PROBLEM DETAILS
All of the records below need to be copied exactly.

DATA RECORDS
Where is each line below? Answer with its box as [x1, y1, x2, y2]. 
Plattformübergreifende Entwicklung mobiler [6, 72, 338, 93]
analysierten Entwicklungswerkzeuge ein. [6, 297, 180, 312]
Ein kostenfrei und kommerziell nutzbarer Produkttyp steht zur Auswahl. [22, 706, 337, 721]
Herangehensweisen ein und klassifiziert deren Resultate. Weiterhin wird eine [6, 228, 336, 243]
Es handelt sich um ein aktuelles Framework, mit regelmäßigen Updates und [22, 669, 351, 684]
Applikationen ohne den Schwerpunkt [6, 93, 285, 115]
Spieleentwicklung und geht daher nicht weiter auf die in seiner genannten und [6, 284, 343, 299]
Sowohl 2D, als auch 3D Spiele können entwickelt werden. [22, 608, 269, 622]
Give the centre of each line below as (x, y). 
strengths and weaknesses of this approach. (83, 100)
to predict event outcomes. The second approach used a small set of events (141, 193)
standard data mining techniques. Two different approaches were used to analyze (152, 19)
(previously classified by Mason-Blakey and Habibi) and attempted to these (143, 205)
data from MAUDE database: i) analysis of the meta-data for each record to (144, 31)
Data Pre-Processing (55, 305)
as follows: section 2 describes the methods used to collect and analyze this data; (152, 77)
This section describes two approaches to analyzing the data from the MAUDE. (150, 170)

COMPLETED TASK
Where is each line below? Answer with its box as [x1, y1, x2, y2]. 
Plattformübergreifende Entwicklung mobiler [6, 72, 338, 93]
analysierten Entwicklungswerkzeuge ein. [6, 297, 180, 312]
Ein kostenfrei und kommerziell nutzbarer Produkttyp steht zur Auswahl. [22, 706, 337, 721]
Herangehensweisen ein und klassifiziert deren Resultate. Weiterhin wird eine [6, 228, 336, 243]
Es handelt sich um ein aktuelles Framework, mit regelmäßigen Updates und [22, 669, 351, 684]
Applikationen ohne den Schwerpunkt [6, 93, 285, 115]
Spieleentwicklung und geht daher nicht weiter auf die in seiner genannten und [6, 284, 343, 299]
Sowohl 2D, als auch 3D Spiele können entwickelt werden. [22, 608, 269, 622]
Give the centre of each line below as (x, y). 
strengths and weaknesses of this approach. (83, 100)
to predict event outcomes. The second approach used a small set of events (141, 193)
standard data mining techniques. Two different approaches were used to analyze (152, 19)
(previously classified by Mason-Blakey and Habibi) and attempted to these (143, 205)
data from MAUDE database: i) analysis of the meta-data for each record to (144, 31)
Data Pre-Processing (55, 305)
as follows: section 2 describes the methods used to collect and analyze this data; (152, 77)
This section describes two approaches to analyzing the data from the MAUDE. (150, 170)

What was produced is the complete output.